Definition (Latin square; orthogonality). A Latin square of order $n$ on symbol set $[n] = {1, \dots, n}$ is an $n \times n$ array $L$ with $L (i, j) \in [n]$ such that each symbol occurs once per row and once per column. Two Latin squares $L, L^{'}$ of order $n$ are orthogonal if the map $(i, j) \mapsto (L (i, j), L^{'} (i, j))$ is a bijection onto $[n] \times [n]$ ; equivalently every ordered pair of symbols occurs in exactly one cell. A set ${L_{1}, \dots, L_{t}}$ of pairwise orthogonal Latin squares is a set of mutually orthogonal Latin squares (MOLS); $N (n)$ denotes the maximum size of such a set.
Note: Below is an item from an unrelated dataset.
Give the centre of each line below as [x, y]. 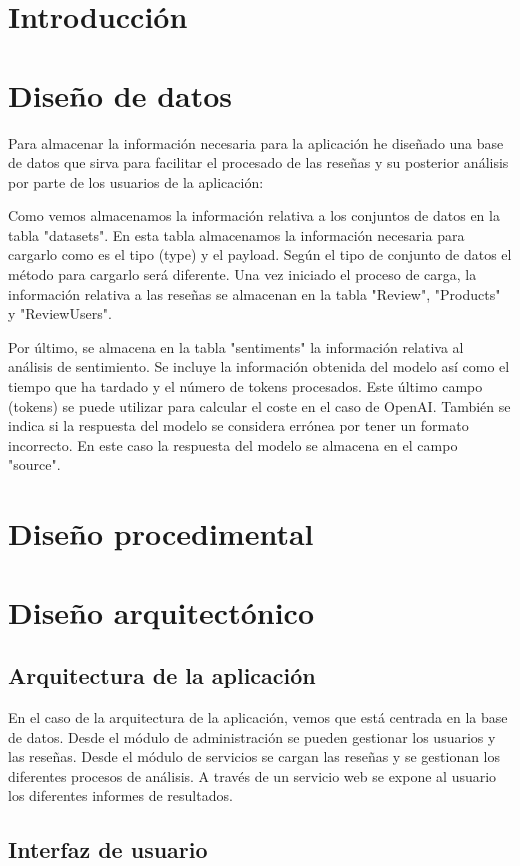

Counterexamples to common slips Intermediate+

Orthogonality is a condition on the pair, not on each square. Each $L_{i}$ is Latin on its own; orthogonality constrains how two squares overlay. A square is never "orthogonal" in isolation.
The order of a plane is $n$ , not the number of points on a line. A line has $n + 1$ points; the order is one less. The Fano plane has order $2$ , lines of size $3$ .
Affine $\neq =$ projective minus arbitrary deletions. You delete one whole line together with all its points to get an affine plane. Deleting a single point, or a line while keeping its points, breaks the axioms.
$N (n) = n - 1$ is the maximum, attained iff a plane exists; it is not automatic. Every prime power attains it, but $N (6) = 1$ : there is no pair of order- $6$ MOLS, so no projective plane of order $6$ .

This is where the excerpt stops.